**Data for processing:**
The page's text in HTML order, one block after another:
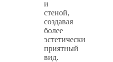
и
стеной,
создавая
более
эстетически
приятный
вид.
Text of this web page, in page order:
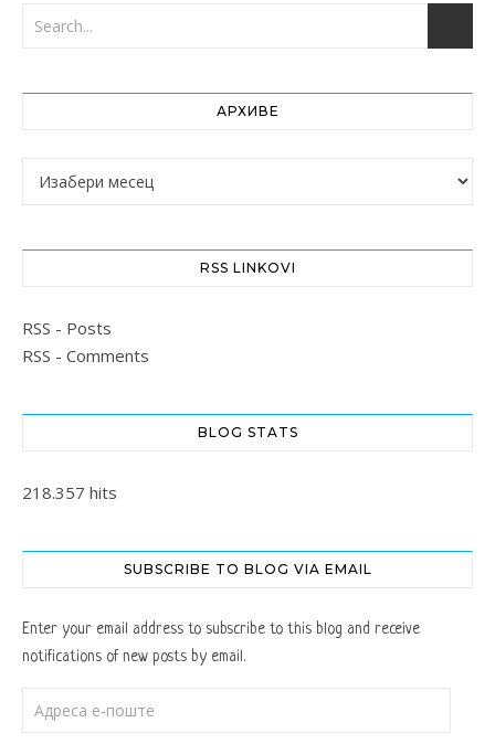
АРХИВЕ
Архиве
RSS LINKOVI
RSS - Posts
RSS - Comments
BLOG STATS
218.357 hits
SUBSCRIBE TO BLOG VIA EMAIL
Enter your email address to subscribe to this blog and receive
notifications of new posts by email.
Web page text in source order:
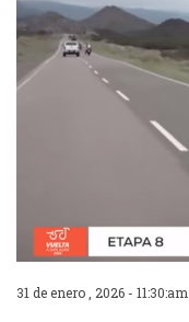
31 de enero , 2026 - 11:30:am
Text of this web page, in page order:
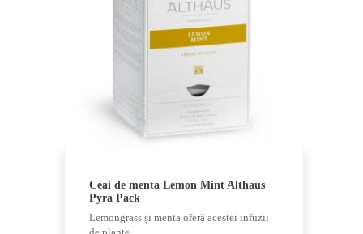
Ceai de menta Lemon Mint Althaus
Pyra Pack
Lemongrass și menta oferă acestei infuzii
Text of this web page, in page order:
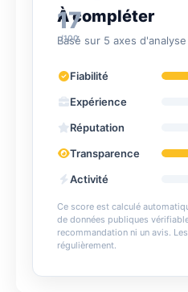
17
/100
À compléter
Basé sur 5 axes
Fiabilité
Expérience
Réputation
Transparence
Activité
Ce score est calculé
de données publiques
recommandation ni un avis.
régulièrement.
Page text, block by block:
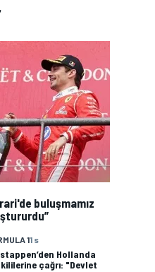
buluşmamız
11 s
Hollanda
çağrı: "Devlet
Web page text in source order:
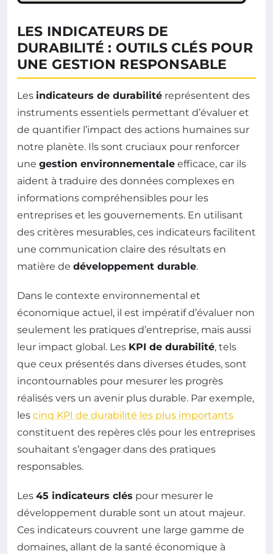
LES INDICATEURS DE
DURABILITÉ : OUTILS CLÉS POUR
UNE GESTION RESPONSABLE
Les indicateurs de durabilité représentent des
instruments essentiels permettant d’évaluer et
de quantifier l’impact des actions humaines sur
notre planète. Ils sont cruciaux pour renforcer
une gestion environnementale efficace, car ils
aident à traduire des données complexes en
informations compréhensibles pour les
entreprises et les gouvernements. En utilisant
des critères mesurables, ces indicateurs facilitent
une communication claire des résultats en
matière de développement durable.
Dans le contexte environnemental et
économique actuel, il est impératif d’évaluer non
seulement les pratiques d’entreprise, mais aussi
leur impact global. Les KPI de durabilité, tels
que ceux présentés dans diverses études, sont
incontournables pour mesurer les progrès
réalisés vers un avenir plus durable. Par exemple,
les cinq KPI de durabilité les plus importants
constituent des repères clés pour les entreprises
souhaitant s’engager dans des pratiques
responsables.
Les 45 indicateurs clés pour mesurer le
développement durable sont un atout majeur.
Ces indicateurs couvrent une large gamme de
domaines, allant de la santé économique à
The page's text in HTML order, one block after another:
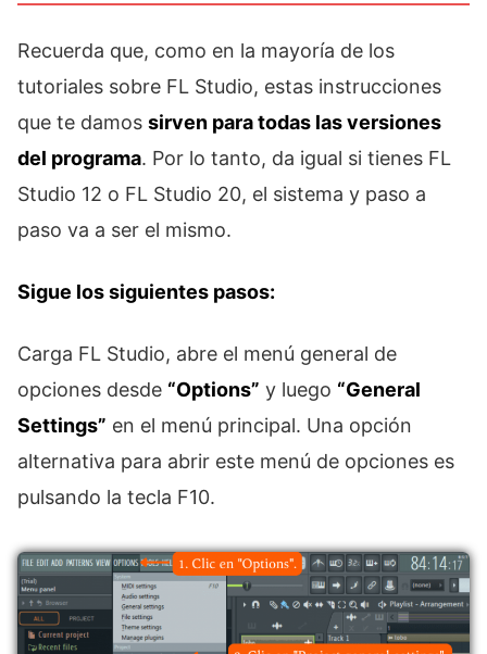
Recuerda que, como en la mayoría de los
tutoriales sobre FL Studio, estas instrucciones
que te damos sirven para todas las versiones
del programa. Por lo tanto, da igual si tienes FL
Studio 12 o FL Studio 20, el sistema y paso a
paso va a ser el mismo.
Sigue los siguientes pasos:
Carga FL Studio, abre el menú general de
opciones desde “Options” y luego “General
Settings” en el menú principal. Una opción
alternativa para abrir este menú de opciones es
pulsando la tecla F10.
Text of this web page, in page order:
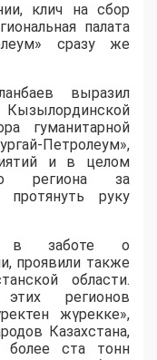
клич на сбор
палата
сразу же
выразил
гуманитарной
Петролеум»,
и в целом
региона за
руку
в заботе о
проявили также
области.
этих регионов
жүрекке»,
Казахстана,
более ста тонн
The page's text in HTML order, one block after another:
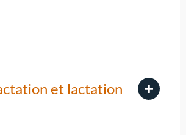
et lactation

**Assigned task:**
Please repeat the listing above word for word, with the pictures removed.

**Response to the task:**
The page's text in HTML order, one block after another:
и
стеной,
создавая
более
эстетически
приятный
вид.
Text of this web page, in page order:
АРХИВЕ
Архиве
RSS LINKOVI
RSS - Posts
RSS - Comments
BLOG STATS
218.357 hits
SUBSCRIBE TO BLOG VIA EMAIL
Enter your email address to subscribe to this blog and receive
notifications of new posts by email.
Web page text in source order:
31 de enero , 2026 - 11:30:am
Text of this web page, in page order:
Ceai de menta Lemon Mint Althaus
Pyra Pack
Lemongrass și menta oferă acestei infuzii
Text of this web page, in page order:
17
/100
À compléter
Basé sur 5 axes
Fiabilité
Expérience
Réputation
Transparence
Activité
Ce score est calculé
de données publiques
recommandation ni un avis.
régulièrement.
Page text, block by block:
buluşmamız
11 s
Hollanda
çağrı: "Devlet
Web page text in source order:
LES INDICATEURS DE
DURABILITÉ : OUTILS CLÉS POUR
UNE GESTION RESPONSABLE
Les indicateurs de durabilité représentent des
instruments essentiels permettant d’évaluer et
de quantifier l’impact des actions humaines sur
notre planète. Ils sont cruciaux pour renforcer
une gestion environnementale efficace, car ils
aident à traduire des données complexes en
informations compréhensibles pour les
entreprises et les gouvernements. En utilisant
des critères mesurables, ces indicateurs facilitent
une communication claire des résultats en
matière de développement durable.
Dans le contexte environnemental et
économique actuel, il est impératif d’évaluer non
seulement les pratiques d’entreprise, mais aussi
leur impact global. Les KPI de durabilité, tels
que ceux présentés dans diverses études, sont
incontournables pour mesurer les progrès
réalisés vers un avenir plus durable. Par exemple,
les cinq KPI de durabilité les plus importants
constituent des repères clés pour les entreprises
souhaitant s’engager dans des pratiques
responsables.
Les 45 indicateurs clés pour mesurer le
développement durable sont un atout majeur.
Ces indicateurs couvrent une large gamme de
domaines, allant de la santé économique à
The page's text in HTML order, one block after another:
Recuerda que, como en la mayoría de los
tutoriales sobre FL Studio, estas instrucciones
que te damos sirven para todas las versiones
del programa. Por lo tanto, da igual si tienes FL
Studio 12 o FL Studio 20, el sistema y paso a
paso va a ser el mismo.
Sigue los siguientes pasos:
Carga FL Studio, abre el menú general de
opciones desde “Options” y luego “General
Settings” en el menú principal. Una opción
alternativa para abrir este menú de opciones es
pulsando la tecla F10.
Text of this web page, in page order:
клич на сбор
палата
сразу же
выразил
гуманитарной
Петролеум»,
и в целом
региона за
руку
в заботе о
проявили также
области.
этих регионов
жүрекке»,
Казахстана,
более ста тонн
The page's text in HTML order, one block after another:
et lactation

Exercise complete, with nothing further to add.